Please return every record exactly as written, leaving out the pictures.

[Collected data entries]
* * * *

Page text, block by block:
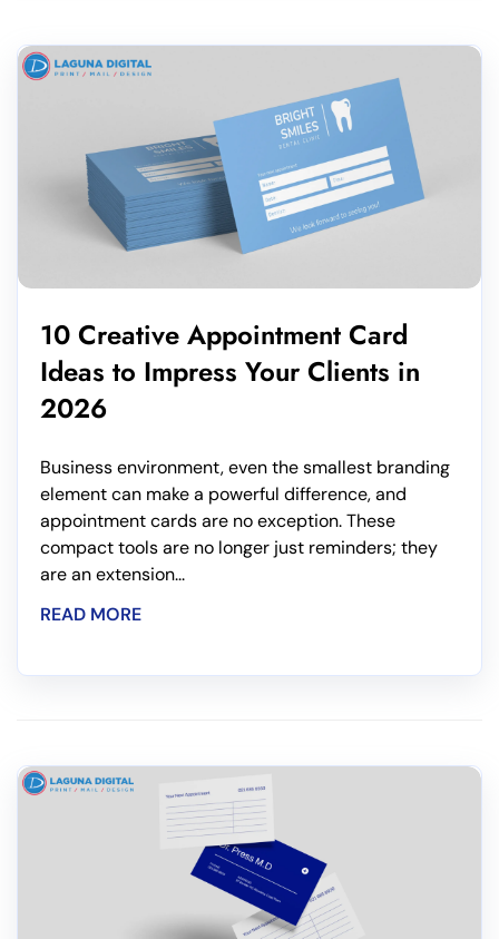
10 Creative Appointment Card
Ideas to Impress Your Clients in
2026
Business environment, even the smallest branding
element can make a powerful difference, and
appointment cards are no exception. These
compact tools are no longer just reminders; they
are an extension...
READ MORE

* * * *

Answer below:
Page text, block by block:
10 Creative Appointment Card
Ideas to Impress Your Clients in
2026
Business environment, even the smallest branding
element can make a powerful difference, and
appointment cards are no exception. These
compact tools are no longer just reminders; they
are an extension...
READ MORE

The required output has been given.